Poydras is a census-designated place (CDP) in St. Bernard Parish, Louisiana, United States. The population was 3,886 at the 2000 census and 2,536 in 2020. It is part of the New Orleans-Metairie metropolitan statistical area. Poydras is on the East Bank of the Mississippi River, just upriver from the Plaquemines Parish line.

==History==

Poydras was first settled in the 18th century by Isleños when Louisiana was a Spanish colony. Presumably, the town is named for Julien Poydras.

Albert Estopinal, Jr., a St. Bernard Parish district attorney, judge, and sheriff, was born in Poydras in 1869 to later U.S. Representative, Albert Estopinal, Sr.

The locally constructed levee failed during the 1922 flood and the community of Poydras was destroyed. Some historians claim that the levee break was intentional to save the City of New Orleans. The New Orleans river stage dropped .2 foot within 24 hours of the Poydras crevasse and a sound levee had been inspected and reported only 30 minutes before the breach occurred.

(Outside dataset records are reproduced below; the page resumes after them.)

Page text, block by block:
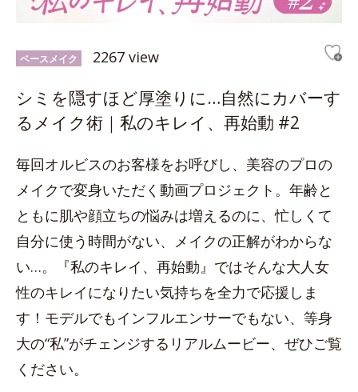
ベースメイク 2267 view
シミを隠すほど厚塗りに…自然にカバーす
るメイク術｜私のキレイ、再始動 #2
毎回オルビスのお客様をお呼びし、美容のプロの
メイクで変身いただく動画プロジェクト。年齢と
ともに肌や顔立ちの悩みは増えるのに、忙しくて
自分に使う時間がない、メイクの正解がわからな
い…。『私のキレイ、再始動』ではそんな大人女
性のキレイになりたい気持ちを全力で応援しま
す！モデルでもインフルエンサーでもない、等身
大の“私”がチェンジするリアルムービー、ぜひご覧
ください。

Poydras was severely damaged by the impact of Hurricane Katrina on 29 August 2005.

==Geography==
Poydras is located at (29.869696, -89.888955).

According to the United States Census Bureau, the CDP has a total area of 4.4 sqmi, of which 4.2 sqmi is land and 0.2 sqmi (4.81%) is water.

==Demographics==

Poydras first appeared as a census designated place in the 1980 U.S. census.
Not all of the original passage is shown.